Theorem 2.5. Consider independent events $$A_i$$, $$i = 1,2, …, n$$, with probabilities $$p_i = P (A_i)$$. Let $$N$$ be the number of events that happen, let $$lambda = p_1 + ··· + p_n$$and leave $$Z$$ have a Poisson distribution with parameter $$lambda$$. Then for any whole set $$B$$,$$left vert P (N in B) -P (Z in B) right vert leq sum_ {i = 1} ^ n p_i ^ 2 tag {2.14}$$ We can simplify the right side by noting $$sum_ {i = 1} ^ n p_i ^ 2 leq max_i p_i sum_ {i = 1} ^ n p_i = lambda max_ip_i$$ That said if all $$p_i$$ are small then the distribution of $$N$$ is close to a Fish with parameter $$lambda$$. Outlet $$B = {k }$$, we see that the individual probabilities $$P (N = k)$$ are close to $$P (Z = k)$$, but this result says more. The likelihood of such events $$P (3 leq N leq 8)$$ are close to $$P (3 leq N leq 8)$$ and we have an explicit limit on the error.

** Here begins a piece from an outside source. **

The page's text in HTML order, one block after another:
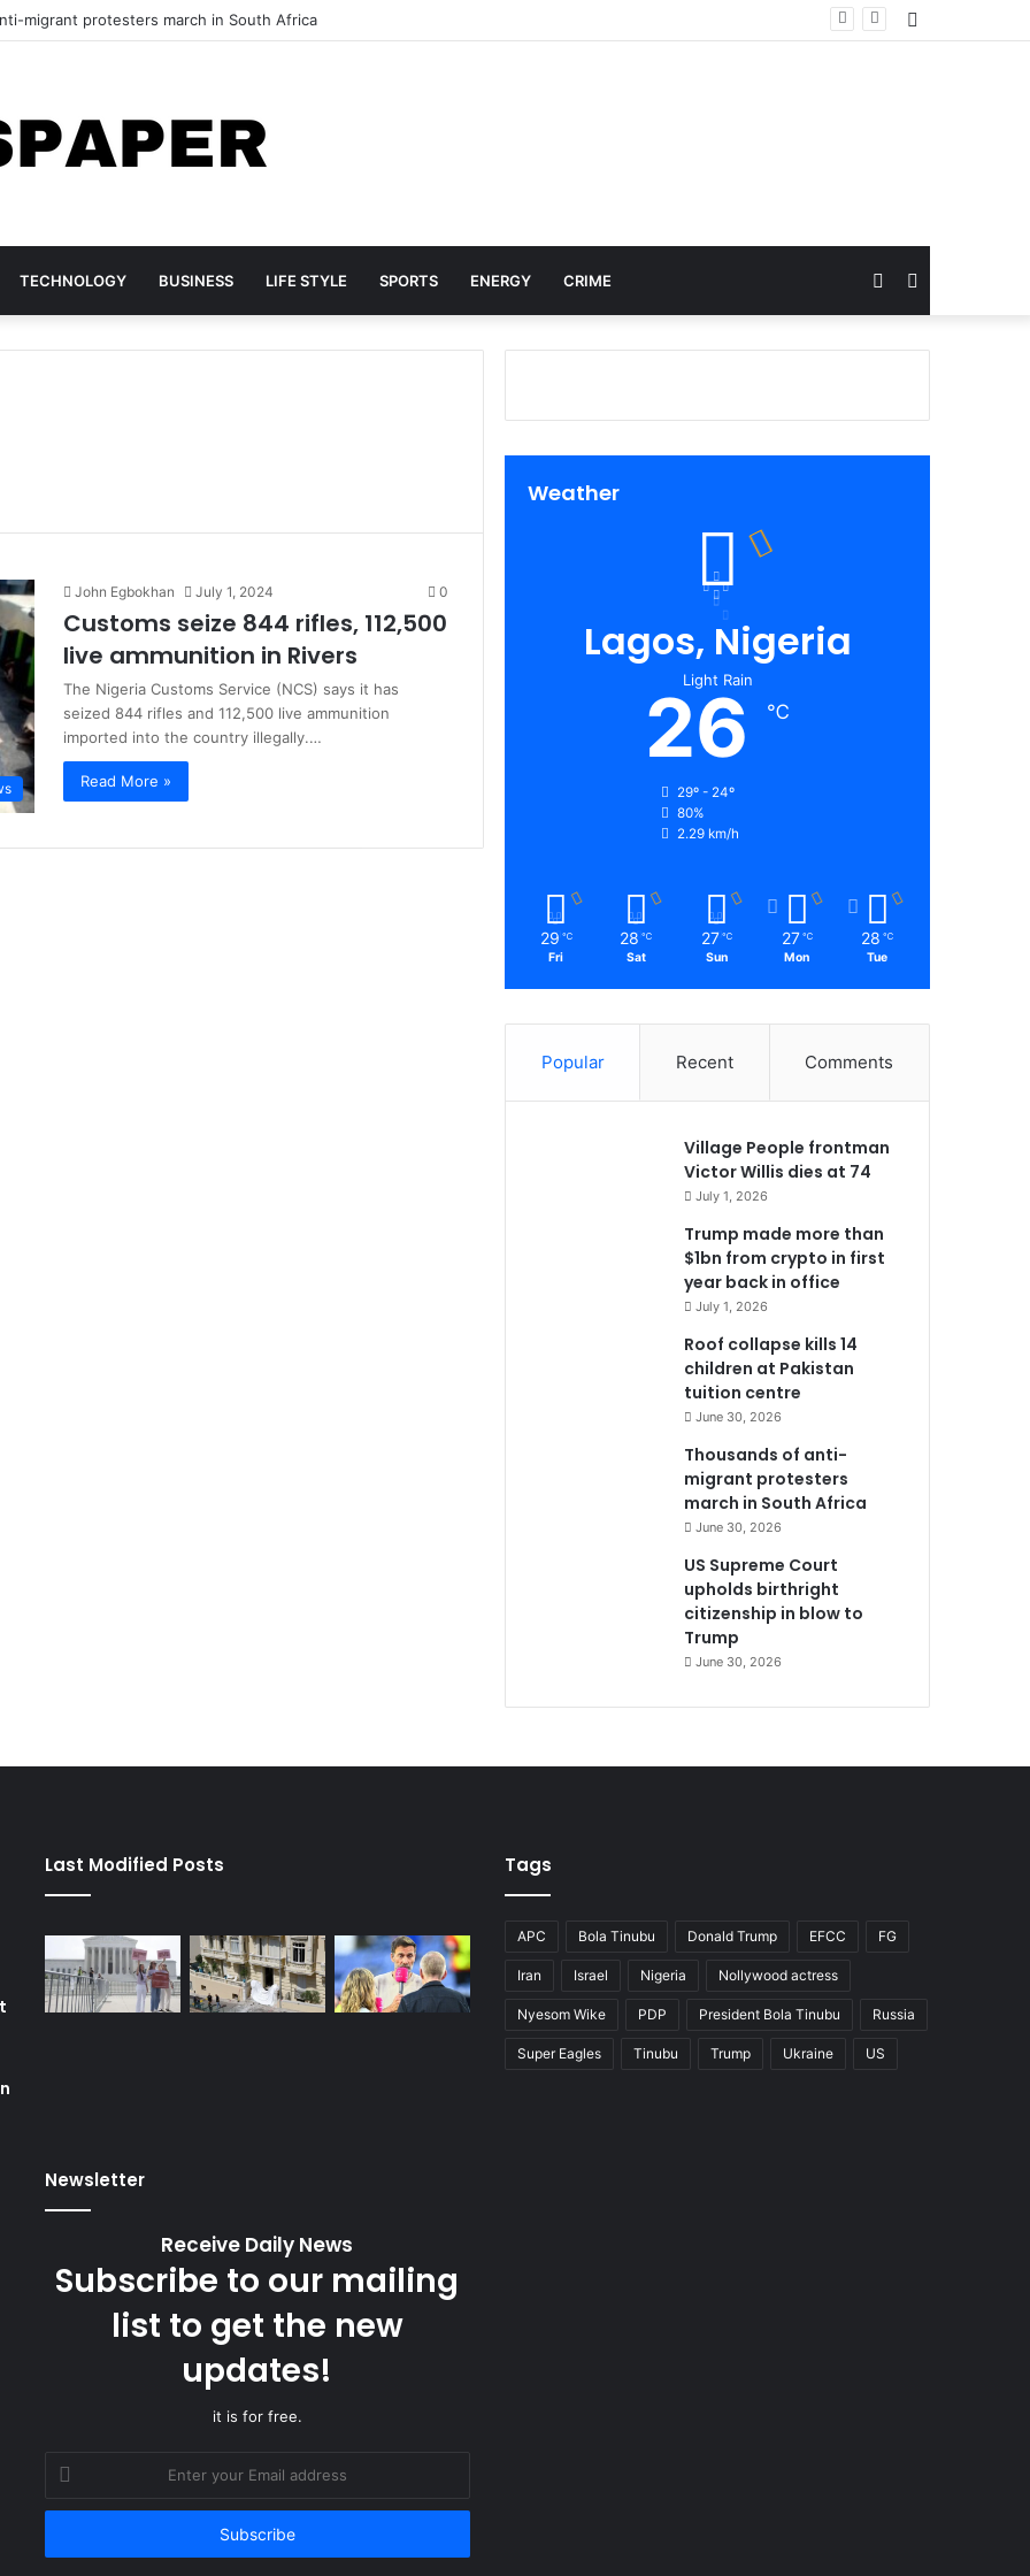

The text then refers to an example comparing the exact probability of getting exactly a double $$6$$ in twelve rolls of a pair of corresponding Poisson approximation dice:

Suppose we roll two dice $$12$$ times and we leave $$D$$ be the number of times a double $$6$$ appears. Here, $$n = 12$$ and $$p = 1/36$$, so $$np = 1/3$$. We compare now $$P (D = k)$$ with Poisson approximation for $$k = 1$$.
$$k = 1 text {exact answer:} , , , , , , P (D = 1) = left (1- frac {1} {36} right) ^ {12 } = 0.7132$$ $$text {Poisson approximation:} , , , , , , P (D = 1) = e ^ {- 1/3} = 0.7165$$

For a concrete situation, consider (the example above), where $$n = 12$$ and all $$p_i = 1/36$$. In this case, the error limit is $$sum_ {i = 1} ^ {12} p_i ^ 2 = 12 left ( frac {1} {36} right) ^ 2 = frac {1} {108} = 0.00926$$ while the error of approximation for $$k = 1$$ East $$0.0057$$.

In this context, I think the mistake they are referring to is More precisely that of the Poisson approximation to the binomial distribution, and not the Poisson approximation to another type of distribution. Can anyone with a more complete understanding of the Poisson distribution (and its relationship to the binomial) confirm or refute this statement? I would also be curious to know where the proof for this theorem comes from, as my text offers no obvious references.

Quote: Elementary probability for applications, Rick Durrett.